Our computational study analyzes the evolution of reaction-transport interaction on a Darcy scale, representative of chemical weathering of calcite porous matrix, in artificially generated fields of varying degrees of heterogeneity employing the non-equilibrium thermodynamic framework. In the simulated scenario, the reaction is caused by the injection of low-pH water in a calcite matrix, initially in chemical equilibrium with the resident fluid, leading to a reversible dissolution-precipitation reaction with the matrix. We identify the entropy generation sources, attributed to the dissipative processes inherent to this physical scenario and investigate the correlation between the emergence and intensification of preferential flow paths, characterized using Shannon entropy, and the accompanying dissipative dynamics due to flow percolation, mixing of chemical constituents and reaction. Our work leads to the following key conclusions:

• Different traits in the spatial distribution of dissolution-precipitation reactive events are established, as dissolution events occur more within the preferential flow paths that act as main channels for supply of reactants, while precipitation events occur more at their periphery. This leads to intensification of preferential flow paths, as the paths themselves are made more conductive by virtue of excessive dissolution, while their periphery becomes less permeable via an increased precipitation.

• By analyzing the entropy generation rates attributed to energy dissipation mechanisms pertinent to the physical scenario of chemical weathering, we obtain a clear correlation between the emergence and intensification of preferential flow paths and the accompanying dissipative dynamics, where the evolution of the emerging paths leads to a decrease in the free-energy dissipation rate due to flow percolation, mixing of chemical constituents and reaction. Based on the tendencies exhibited by the Reactive and Percolative entropy generation rates, we may conclude that the emergence of preferential flow paths due to chemical weathering in geophysical systems represents an energetically-preferred state of the system that can be considered a manifestation of the minimum energy dissipation principle (Kondepudi and Prigogine, 1998). This allows interpreting the process of chemical weathering as an evolution of a non-equilibrium system towards a stationary state under the applied constraint of an influx of reactive fluid into the medium. We are able to speculate about the nature of this non-equilibrium stationary state that corresponds to a complete channelization of the medium, thus minimizing the mixing of reactive species, inhibiting the ensuing chemical reaction, and providing conductive paths for the flow, which are preferable energetically.

• The relevance of our study was exemplified on a case of subsurface carbon sequestration by mineralization that involves injection of dissolved or supercritical CO₂ into reactive rocks, leading to CO₂ mineralization. Based on the established results, we conclude that, for a given pressure head, an injection into a more heterogeneous matrix will result in a higher injection rate, while a more homogeneous domain will yield a higher mineralization rate, thus exemplifying the resulting trade-off in the injection strategy.

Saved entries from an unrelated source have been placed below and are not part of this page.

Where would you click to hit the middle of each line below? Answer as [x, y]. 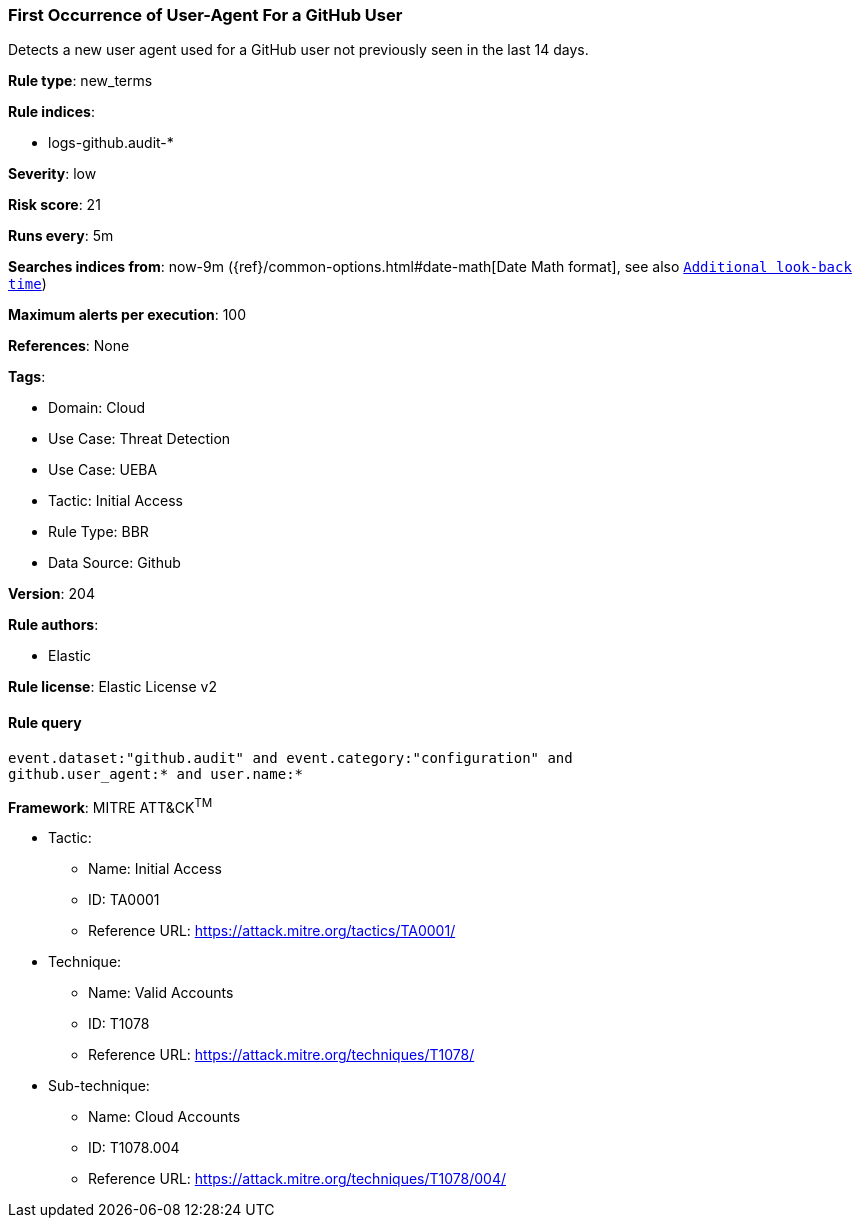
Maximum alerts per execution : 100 [127, 315]
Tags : [27, 377]
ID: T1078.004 [134, 1148]
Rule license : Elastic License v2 [112, 687]
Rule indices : [51, 112]
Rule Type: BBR [98, 532]
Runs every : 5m [61, 236]
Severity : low [52, 174]
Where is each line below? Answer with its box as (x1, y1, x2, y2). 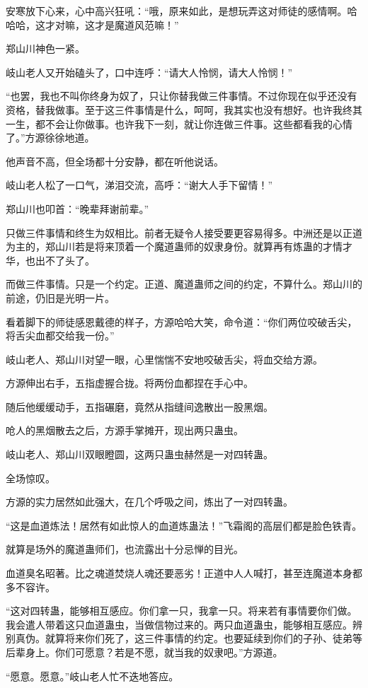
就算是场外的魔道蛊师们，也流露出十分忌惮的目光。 (6, 542, 243, 556)
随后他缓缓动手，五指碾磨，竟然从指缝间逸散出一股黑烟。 (6, 399, 273, 414)
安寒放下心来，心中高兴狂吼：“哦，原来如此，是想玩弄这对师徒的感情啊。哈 (6, 4, 357, 18)
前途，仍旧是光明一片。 (6, 290, 115, 305)
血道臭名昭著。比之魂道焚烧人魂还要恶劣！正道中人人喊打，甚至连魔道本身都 (6, 566, 362, 581)
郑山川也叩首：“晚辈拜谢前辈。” (6, 201, 149, 216)
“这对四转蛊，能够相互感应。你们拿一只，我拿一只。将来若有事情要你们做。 (6, 603, 357, 618)
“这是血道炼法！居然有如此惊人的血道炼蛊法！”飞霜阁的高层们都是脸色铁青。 (6, 518, 362, 532)
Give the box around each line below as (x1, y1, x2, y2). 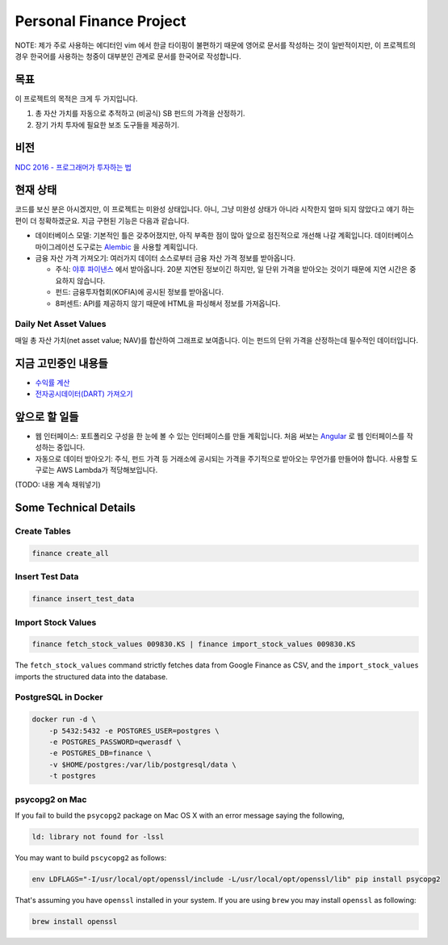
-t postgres (48, 771, 97, 780)
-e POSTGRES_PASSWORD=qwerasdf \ (48, 738, 182, 746)
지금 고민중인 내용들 (15, 356, 108, 370)
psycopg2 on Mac (15, 793, 87, 805)
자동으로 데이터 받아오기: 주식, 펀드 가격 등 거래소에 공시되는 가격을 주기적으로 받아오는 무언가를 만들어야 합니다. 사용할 (35, 454, 409, 463)
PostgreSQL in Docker (15, 692, 103, 703)
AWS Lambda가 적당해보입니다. (57, 465, 158, 475)
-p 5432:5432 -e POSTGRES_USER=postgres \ (48, 726, 220, 735)
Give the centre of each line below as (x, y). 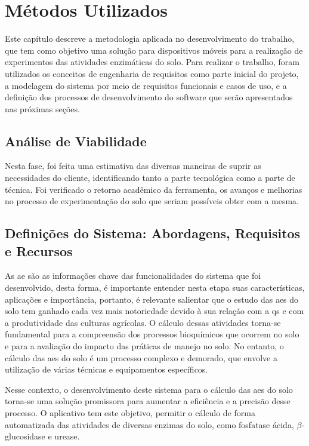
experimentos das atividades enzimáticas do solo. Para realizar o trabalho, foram (152, 62)
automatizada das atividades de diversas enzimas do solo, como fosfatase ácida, (149, 424)
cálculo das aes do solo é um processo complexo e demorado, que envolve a (141, 357)
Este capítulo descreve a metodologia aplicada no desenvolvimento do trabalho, (150, 39)
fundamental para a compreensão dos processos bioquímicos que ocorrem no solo (152, 334)
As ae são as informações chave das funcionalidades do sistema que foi (133, 276)
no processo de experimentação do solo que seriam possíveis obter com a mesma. (152, 201)
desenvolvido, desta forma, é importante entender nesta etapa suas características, (155, 287)
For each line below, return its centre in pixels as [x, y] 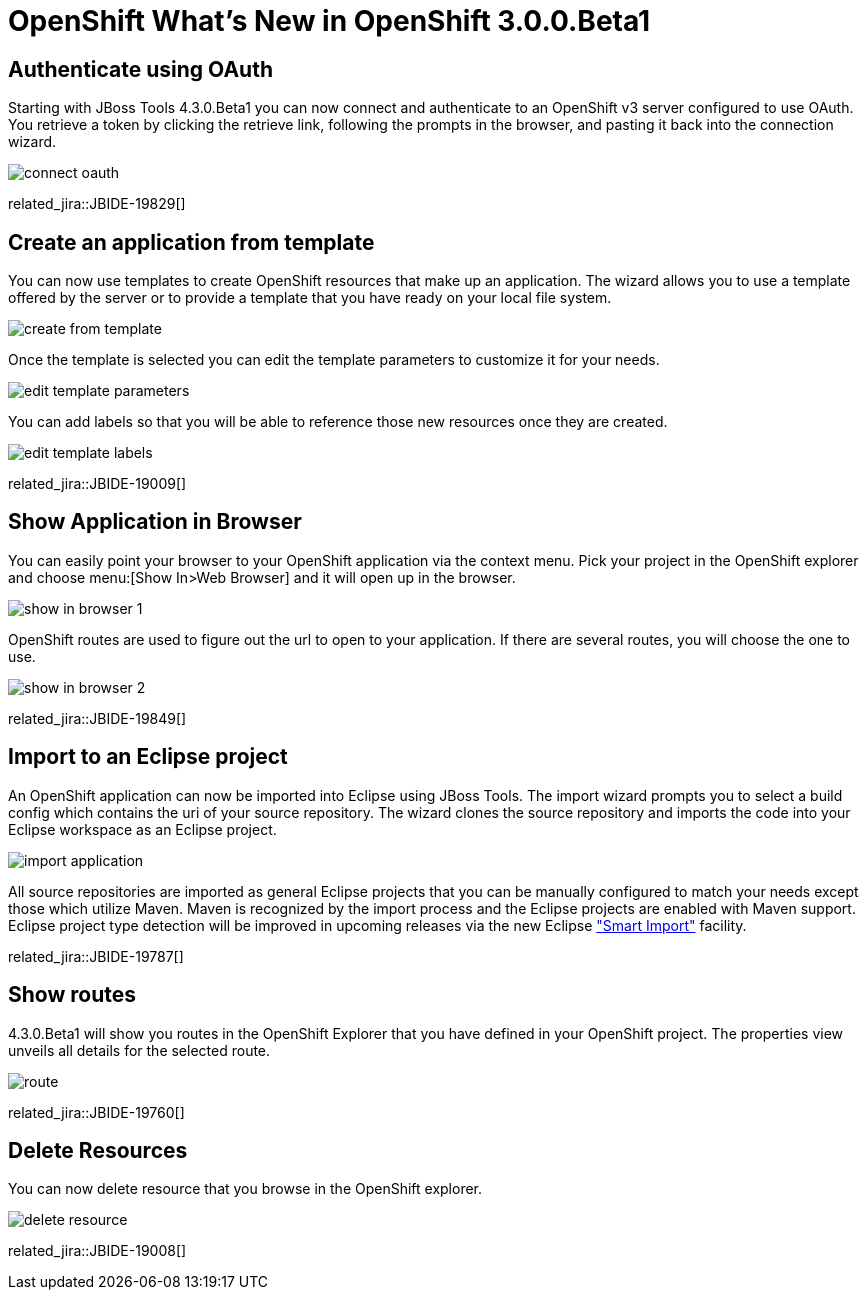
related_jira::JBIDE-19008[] [97, 1251]
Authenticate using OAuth [140, 69]
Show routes [72, 995]
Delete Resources [98, 1150]
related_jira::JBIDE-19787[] [96, 956]
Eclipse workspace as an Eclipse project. [142, 829]
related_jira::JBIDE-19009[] [97, 484]
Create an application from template [191, 242]
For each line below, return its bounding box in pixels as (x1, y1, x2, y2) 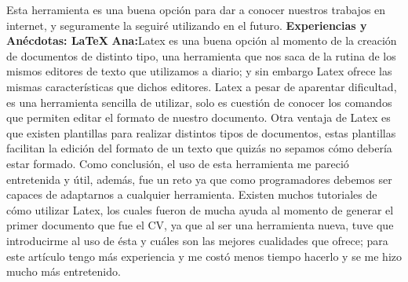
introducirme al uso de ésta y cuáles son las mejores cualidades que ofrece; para (6, 232, 388, 248)
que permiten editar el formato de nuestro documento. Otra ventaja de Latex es (6, 109, 391, 126)
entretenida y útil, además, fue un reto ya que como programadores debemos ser (6, 170, 392, 187)
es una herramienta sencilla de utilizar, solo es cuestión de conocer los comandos (6, 93, 392, 110)
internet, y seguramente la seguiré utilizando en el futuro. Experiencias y (6, 16, 367, 33)
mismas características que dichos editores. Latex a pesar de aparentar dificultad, (6, 78, 397, 94)
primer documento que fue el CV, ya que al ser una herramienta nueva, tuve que (6, 217, 394, 233)
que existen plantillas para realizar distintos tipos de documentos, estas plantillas (6, 124, 396, 141)
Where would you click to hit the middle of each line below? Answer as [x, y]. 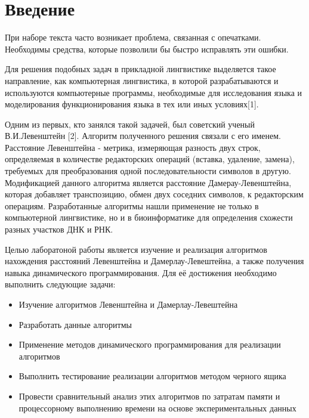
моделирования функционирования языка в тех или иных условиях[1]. [132, 104]
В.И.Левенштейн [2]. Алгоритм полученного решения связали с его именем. [143, 136]
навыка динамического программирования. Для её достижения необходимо [141, 272]
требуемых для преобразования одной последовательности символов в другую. [148, 171]
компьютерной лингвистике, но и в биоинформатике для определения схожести [149, 217]
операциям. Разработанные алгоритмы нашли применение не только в [132, 205]
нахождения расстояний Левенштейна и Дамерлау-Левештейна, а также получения [154, 261]
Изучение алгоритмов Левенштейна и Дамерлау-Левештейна [128, 304]
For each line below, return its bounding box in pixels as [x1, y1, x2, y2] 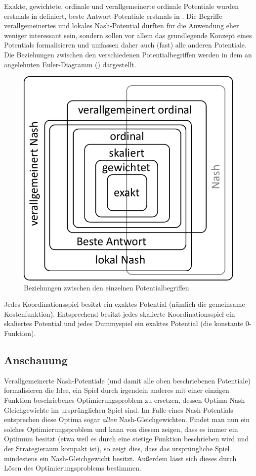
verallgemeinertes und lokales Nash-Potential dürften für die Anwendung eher [4, 20, 239, 31]
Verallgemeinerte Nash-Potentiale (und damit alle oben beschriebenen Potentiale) [4, 375, 251, 385]
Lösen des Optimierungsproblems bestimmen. [4, 463, 141, 473]
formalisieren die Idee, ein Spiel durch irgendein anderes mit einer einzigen [4, 385, 229, 395]
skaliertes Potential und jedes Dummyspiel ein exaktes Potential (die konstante [4, 318, 244, 329]
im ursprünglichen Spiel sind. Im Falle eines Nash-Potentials [51, 404, 233, 415]
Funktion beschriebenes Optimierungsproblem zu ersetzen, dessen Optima [4, 395, 227, 405]
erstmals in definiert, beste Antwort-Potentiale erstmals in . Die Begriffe [4, 10, 222, 21]
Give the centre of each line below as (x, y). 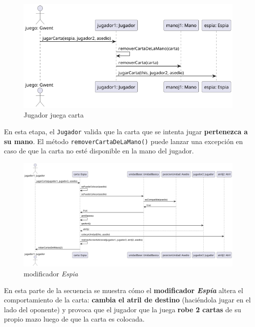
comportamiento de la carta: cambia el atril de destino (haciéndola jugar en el (127, 300)
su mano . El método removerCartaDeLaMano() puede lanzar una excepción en (124, 141)
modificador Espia (51, 273)
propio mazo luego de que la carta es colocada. (74, 319)
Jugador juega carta (54, 115)
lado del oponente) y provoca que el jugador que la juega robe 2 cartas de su (123, 309)
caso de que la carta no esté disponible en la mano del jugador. (99, 151)
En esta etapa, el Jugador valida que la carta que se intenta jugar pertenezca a (126, 131)

• Our combined approach to characterize the complex reaction-transport interaction during chemical weathering, which combines seemingly distant concepts from non-equilibrium thermodynamics and information theory, constitutes the main point of this manuscript. This approach allows for a deep physical insight into chemical weathering, allowing to correlate between the evolution of preferential flow paths and the dissipative dynamics in the system. The obtained results may prove useful in determining optimal conditions for pressurized fluid injection into subsurface, as well as in geophysical dating.

• Future work will include application of the nested grid approach to simulation of reaction-transport interaction in a heterogeneous porous medium, dominated by preferential flow paths. This will allow reducing significantly the computational costs, while properly accounting for the complex multi-scale nature of transport in porous media.